Poitras aponta janeiro de 2020 como um avanço significativo, quando se sentou com Goldin para sua primeira entrevista íntima em áudio (nunca na câmera), que mais tarde se tornaria a base da narração do filme. “Ficou imediatamente claro que havia algo especial sobre [as entrevistas em áudio]”, disse Poitras. “Apenas abriu um espaço diferente. Havia algo na voz de Nan, e como ela falava, que eu não sabia que aconteceria.”

Joe Bini - um velho amigo cineasta de Poitras e um dos melhores editores da atualidade - acabara de ingressar no projeto naquele inverno. Poitras lembrou como o editor de “Grizzly Man” e “You Were Never Really Here” soube instantaneamente que havia algo no áudio quando começou a ouvir a gravação: “[Joe] disse: 'Preciso escrever, deixe-me pisar de volta. Não vou falar com você por alguns dias.” Ele voltou com esse documento, que ele descreveu como um documento de dramaturgia, que era dividido nesses capítulos e tinha temas em torno de cada um dos capítulos que criavam uma espécie de foco. ”

Um exemplo de um dos temas de Bini era “lógica impiedosa”, uma frase tirada de “Heart of Darkness” de Joseph Conrad, que, como Poitras passou a entender, falava da “sociedade cruel em que vivemos”. É um tema que assumiria diferentes significados ao longo do filme e em diferentes momentos da vida de Goldin, mas poderia servir como um princípio organizador de como vários fios poderiam ser entrelaçados. “Que existe esse tipo de história se repetindo: Nan passando, em sua vida, por duas crises neste país [opioides e AIDS]”, disse Poitras. “Eles são devastadores, e ela perde muito e queríamos colocar essas duas coisas em diálogo uma com a outra.”

Para ouvir esta e mais conversas com seus criadores de TV e filmes favoritos, assine o podcast Toolkit via Podcasts da Apple , Elencos de bolso , Spotify , ou Nublado .

O documento de quatro páginas de Bini era menos um esboço e mais uma bússola que apontava “Toda a beleza e o derramamento de sangue” na direção certa muito depois de ele deixar o projeto. “Esse documento foi realmente nosso princípio orientador, especialmente para as histórias internas [de Nan]”, disse a editora Amy Foote (“Hail Satan?”, “Father Solider Son”) ao IndieWire.
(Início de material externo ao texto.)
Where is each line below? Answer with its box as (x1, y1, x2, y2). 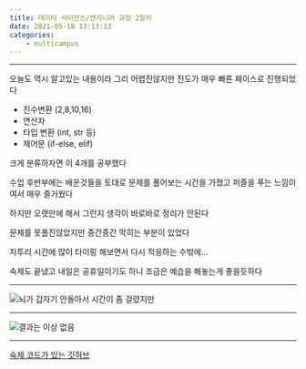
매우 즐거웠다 (25, 189, 73, 200)
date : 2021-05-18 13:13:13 (9, 22, 112, 31)
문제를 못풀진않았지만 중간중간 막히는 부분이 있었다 (9, 227, 189, 238)
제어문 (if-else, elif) (22, 138, 94, 149)
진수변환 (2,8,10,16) (22, 104, 93, 115)
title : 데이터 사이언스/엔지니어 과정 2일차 (9, 13, 153, 23)
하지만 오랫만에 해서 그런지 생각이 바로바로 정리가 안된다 (9, 208, 209, 219)
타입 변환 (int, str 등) (22, 127, 97, 138)
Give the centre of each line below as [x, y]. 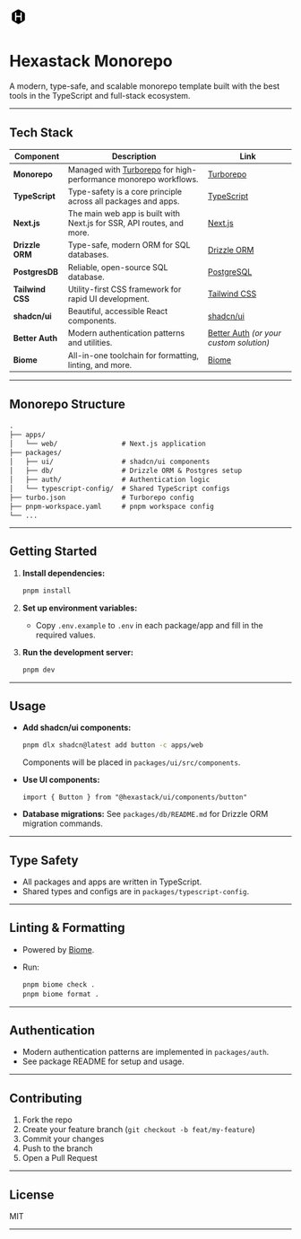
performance [92, 179]
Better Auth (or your [245, 333]
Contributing [46, 1098]
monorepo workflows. [158, 179]
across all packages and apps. [124, 201]
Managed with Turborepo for [121, 170]
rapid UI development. [108, 298]
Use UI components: [61, 780]
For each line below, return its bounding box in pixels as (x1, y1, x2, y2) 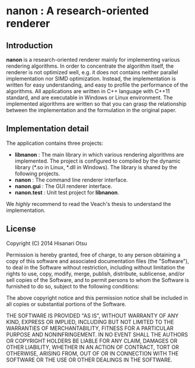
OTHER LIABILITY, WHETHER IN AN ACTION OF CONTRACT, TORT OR (6, 343, 179, 351)
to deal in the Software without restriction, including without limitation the (6, 264, 185, 271)
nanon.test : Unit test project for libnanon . (14, 189, 120, 196)
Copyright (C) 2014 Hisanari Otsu (6, 239, 88, 247)
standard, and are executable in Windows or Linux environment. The (6, 94, 173, 101)
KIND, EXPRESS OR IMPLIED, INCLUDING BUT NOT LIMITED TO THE (6, 318, 174, 325)
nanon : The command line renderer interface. (14, 176, 129, 183)
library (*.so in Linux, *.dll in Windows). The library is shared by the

Junto com Bini e Brian A. Kates (“Fire Island”, “Succession”), Foote foi um dos três editores de estrelas creditados no filme. “Sempre foi tentativa e erro e intuitivo, e a mágica de não saber a conexão e então senti-la quando você junta as coisas.”

Assista Laura Poitras e Amy Foote explicando a edição de “All the Beauty and the Bloodshed” no vídeo abaixo:

A conexão entre as linhas do tempo costuma ser uma conexão emocional e evita a lógica linear de causa e efeito que muitas vezes pode ser redutiva, mas, como Poitras e Foote admitiram, encontrar a combinação certa raramente era fácil. Demorou um pouco para fazer o filme fluir como uma história se desenrolando em direção à sua conclusão. Para resolver o problema aparentemente impossível de como fazer a transição da seção climática da famosa exposição “Witnesses: Against Our Vanishing” de Goldin para o processo de falência Sackler's Zoom, Poitras chegou a propor um intervalo - uma ideia que a equipe de edição rapidamente rejeitou .
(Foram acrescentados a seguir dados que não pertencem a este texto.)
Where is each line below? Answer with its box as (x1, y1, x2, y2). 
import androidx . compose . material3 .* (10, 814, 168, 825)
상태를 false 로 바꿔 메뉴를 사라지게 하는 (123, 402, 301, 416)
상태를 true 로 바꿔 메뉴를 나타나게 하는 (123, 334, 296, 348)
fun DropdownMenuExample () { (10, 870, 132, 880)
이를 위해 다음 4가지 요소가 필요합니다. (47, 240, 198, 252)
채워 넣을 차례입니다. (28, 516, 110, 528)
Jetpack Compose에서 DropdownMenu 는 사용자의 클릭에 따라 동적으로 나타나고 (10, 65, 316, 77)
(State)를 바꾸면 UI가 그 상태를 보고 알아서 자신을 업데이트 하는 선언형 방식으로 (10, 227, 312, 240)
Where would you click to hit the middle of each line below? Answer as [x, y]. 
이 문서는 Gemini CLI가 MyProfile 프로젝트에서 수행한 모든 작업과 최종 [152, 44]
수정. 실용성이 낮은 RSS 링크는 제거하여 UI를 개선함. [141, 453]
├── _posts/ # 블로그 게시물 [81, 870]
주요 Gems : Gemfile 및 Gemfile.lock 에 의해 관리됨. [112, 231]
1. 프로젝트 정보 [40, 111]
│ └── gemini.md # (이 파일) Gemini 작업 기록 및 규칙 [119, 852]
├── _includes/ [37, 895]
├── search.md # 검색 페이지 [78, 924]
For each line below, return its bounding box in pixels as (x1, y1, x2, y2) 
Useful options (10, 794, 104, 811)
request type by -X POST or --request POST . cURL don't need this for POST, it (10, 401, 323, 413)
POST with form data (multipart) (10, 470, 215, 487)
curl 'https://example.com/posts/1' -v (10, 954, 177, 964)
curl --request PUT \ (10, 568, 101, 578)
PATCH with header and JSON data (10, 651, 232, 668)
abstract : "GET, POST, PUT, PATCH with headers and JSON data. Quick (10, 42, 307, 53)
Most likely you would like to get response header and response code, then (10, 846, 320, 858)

No entanto, apesar de todos os desafios da longa edição, Poitras retorna ao poder da voz de Goldin nessas entrevistas e ao maior patrimônio do filme: o arquivo do fotógrafo. “Nan tem um arquivo visual incrível que é muito raro de se ter em um filme, que é o que torna [‘All the Beauty and the Bloodshed’] possível”, disse Poitras. “Depois que colocamos [a entrevista em áudio] ao lado das fotos de Nan, algo realmente especial acontece.” Poitras acrescentou mais tarde: “O material conta quais histórias você é capaz de contar”. E isso pode ser verdade, mas foi preciso muita paciência, experimentação e um punhado de nossos melhores contadores de histórias de não-ficção para ouvir esse conto quase perfeito.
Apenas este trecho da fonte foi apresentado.